Given data Block Start

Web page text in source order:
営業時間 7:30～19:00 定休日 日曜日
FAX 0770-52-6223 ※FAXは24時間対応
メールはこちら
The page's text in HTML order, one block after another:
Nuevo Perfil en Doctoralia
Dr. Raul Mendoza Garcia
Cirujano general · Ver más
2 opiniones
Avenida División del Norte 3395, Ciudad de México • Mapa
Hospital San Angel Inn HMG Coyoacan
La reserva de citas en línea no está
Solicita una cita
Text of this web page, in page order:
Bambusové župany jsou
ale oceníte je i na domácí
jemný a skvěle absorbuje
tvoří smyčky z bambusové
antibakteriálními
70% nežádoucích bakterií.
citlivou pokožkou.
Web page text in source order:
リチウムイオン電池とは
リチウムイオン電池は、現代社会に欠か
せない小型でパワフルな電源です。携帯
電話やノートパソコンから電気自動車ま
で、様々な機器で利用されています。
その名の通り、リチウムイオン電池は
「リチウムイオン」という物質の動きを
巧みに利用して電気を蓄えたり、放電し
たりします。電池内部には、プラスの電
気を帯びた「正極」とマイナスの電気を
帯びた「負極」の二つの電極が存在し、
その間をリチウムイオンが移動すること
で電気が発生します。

Given data Block End
Given data Block Start

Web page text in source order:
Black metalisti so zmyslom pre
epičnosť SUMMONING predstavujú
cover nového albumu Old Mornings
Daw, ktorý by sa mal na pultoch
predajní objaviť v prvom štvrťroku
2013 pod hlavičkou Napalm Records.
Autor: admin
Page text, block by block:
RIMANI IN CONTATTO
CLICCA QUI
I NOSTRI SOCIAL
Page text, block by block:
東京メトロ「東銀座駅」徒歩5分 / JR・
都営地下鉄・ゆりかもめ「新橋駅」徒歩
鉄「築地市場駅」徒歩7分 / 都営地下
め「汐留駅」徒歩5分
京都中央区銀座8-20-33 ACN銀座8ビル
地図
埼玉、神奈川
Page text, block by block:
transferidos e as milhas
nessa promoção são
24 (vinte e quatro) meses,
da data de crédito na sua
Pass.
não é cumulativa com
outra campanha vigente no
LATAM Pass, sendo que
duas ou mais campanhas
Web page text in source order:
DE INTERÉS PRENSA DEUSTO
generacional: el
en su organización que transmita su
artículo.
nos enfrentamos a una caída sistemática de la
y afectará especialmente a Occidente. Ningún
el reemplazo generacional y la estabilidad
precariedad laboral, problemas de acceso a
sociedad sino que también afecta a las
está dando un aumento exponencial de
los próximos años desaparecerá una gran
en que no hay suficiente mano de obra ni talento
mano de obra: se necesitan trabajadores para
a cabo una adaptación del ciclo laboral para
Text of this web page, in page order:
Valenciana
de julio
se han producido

Given data Block End
Given data Block Start

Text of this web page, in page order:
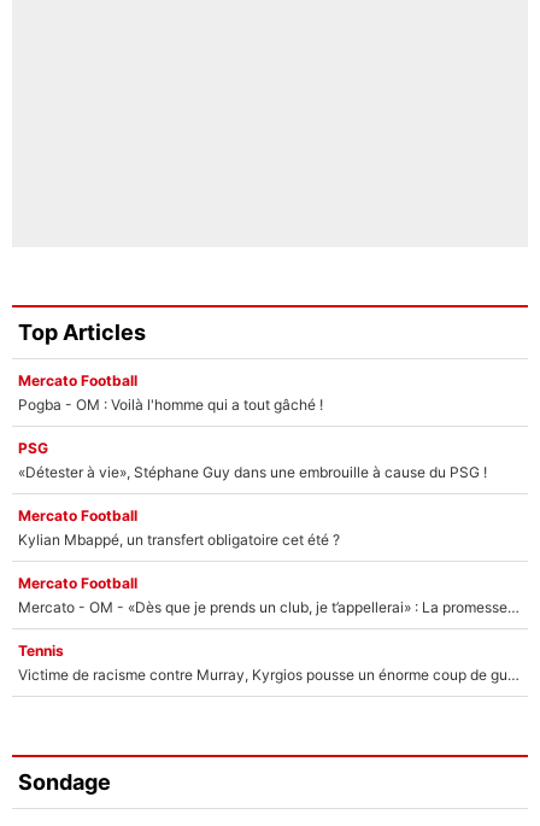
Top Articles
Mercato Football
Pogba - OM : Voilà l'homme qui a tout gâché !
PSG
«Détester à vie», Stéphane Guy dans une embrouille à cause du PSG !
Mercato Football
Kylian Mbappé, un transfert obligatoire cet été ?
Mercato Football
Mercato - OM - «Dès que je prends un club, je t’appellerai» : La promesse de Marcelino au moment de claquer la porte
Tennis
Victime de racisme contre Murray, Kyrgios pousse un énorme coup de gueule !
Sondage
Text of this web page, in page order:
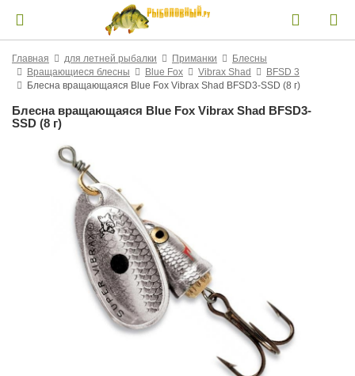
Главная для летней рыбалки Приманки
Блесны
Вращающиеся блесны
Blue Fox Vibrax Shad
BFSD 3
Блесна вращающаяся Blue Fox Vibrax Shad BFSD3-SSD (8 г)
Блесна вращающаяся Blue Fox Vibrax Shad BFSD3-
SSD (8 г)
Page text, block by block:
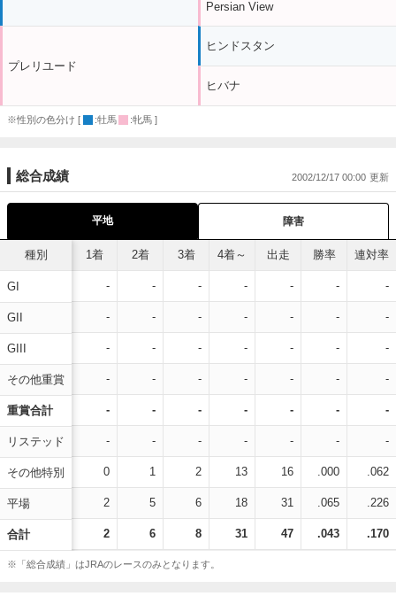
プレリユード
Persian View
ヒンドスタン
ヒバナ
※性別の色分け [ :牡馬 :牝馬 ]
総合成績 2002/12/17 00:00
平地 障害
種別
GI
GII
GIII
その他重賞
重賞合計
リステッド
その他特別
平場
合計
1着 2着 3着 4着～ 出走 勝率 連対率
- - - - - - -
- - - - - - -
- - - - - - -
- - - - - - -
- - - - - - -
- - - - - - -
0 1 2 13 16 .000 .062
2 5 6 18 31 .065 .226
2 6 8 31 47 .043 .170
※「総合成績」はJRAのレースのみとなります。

Given data Block End

## [Task prompt]
The lines above, starting at the one with "鉄「築地市場駅」徒歩7分 / 都営地下" and ending at the one with "sociedad sino que también afecta a las", are the only ones to return, exactly as written.

## [Result of the exercise]
鉄「築地市場駅」徒歩7分 / 都営地下
め「汐留駅」徒歩5分
京都中央区銀座8-20-33 ACN銀座8ビル
地図
埼玉、神奈川
Page text, block by block:
transferidos e as milhas
nessa promoção são
24 (vinte e quatro) meses,
da data de crédito na sua
Pass.
não é cumulativa com
outra campanha vigente no
LATAM Pass, sendo que
duas ou mais campanhas
Web page text in source order:
DE INTERÉS PRENSA DEUSTO
generacional: el
en su organización que transmita su
artículo.
nos enfrentamos a una caída sistemática de la
y afectará especialmente a Occidente. Ningún
el reemplazo generacional y la estabilidad
precariedad laboral, problemas de acceso a
sociedad sino que también afecta a las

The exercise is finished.